Ask HN: the Internet wave created billionaires - did the mobile app wave? - zxcvvcxz

If not, why is that?
======
taproot
I'd guess that it has something to do with a walled garden or two.

In more concise seriousness, in the same sense some joe schmoe made billions,
no not really. In a different sense sure it has and will continue to for the
manufacturers/telecoms/google/apple.

The mobile markets were already far too entrenched in big corp, most of the
money is funneled to the manufacturer's of the yearly upgraded hardware and
telecoms which service them.
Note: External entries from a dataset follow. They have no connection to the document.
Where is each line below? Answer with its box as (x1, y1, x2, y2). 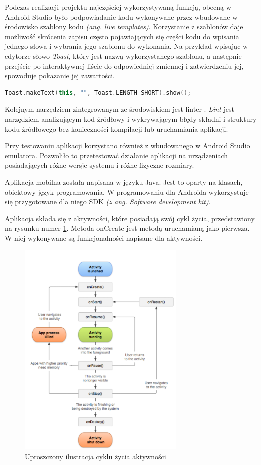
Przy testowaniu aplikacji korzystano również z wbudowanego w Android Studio (5, 140, 250, 151)
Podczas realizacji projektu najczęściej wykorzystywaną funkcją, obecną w (5, 2, 231, 12)
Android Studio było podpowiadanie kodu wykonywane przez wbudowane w (5, 11, 238, 22)
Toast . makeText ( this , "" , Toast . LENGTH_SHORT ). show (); (5, 89, 191, 96)
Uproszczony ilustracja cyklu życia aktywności (25, 451, 166, 462)
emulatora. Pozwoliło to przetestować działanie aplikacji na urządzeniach (5, 150, 228, 160)
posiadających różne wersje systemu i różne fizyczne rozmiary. (5, 160, 194, 170)
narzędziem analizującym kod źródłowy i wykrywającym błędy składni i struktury (5, 113, 257, 124)
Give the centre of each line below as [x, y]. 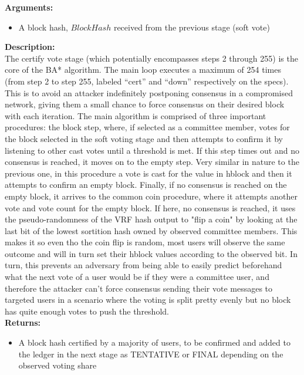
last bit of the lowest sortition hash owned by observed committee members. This [151, 230]
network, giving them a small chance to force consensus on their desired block [145, 104]
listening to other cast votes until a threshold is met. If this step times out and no [152, 150]
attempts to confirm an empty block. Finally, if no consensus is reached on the [146, 185]
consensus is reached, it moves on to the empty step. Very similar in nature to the [152, 162]
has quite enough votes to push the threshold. [87, 311]
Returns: [23, 322]
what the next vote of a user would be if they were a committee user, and [137, 277]

As for the app side of things the distribution of
said apps was heavily guarded by the operating system creators (google/apple.)
You could say that google doesn't operate a walled garden to the same extent
of closure that apple does but you'd have a hard time keeping a straight face
saying that competition at the distribution level isn't locked down by lockin
& implementation of their system.

I should perhaps note after spending a large chunk of the text above talking
about apple/google that they still get sweet fuck all of the pie most of the
money is going to the oligopoly of telcos who collude and backroom deal away
our net neutrality.

------
geophile
Instagram sold for $1b.

Twitter is valued at $10b.

Square is valued at $3b.

There are probably others, but those are the first that come to mind.

------
benologist
Rovio comes immediately to mind!

------
m_ke
Apple and sir Jobs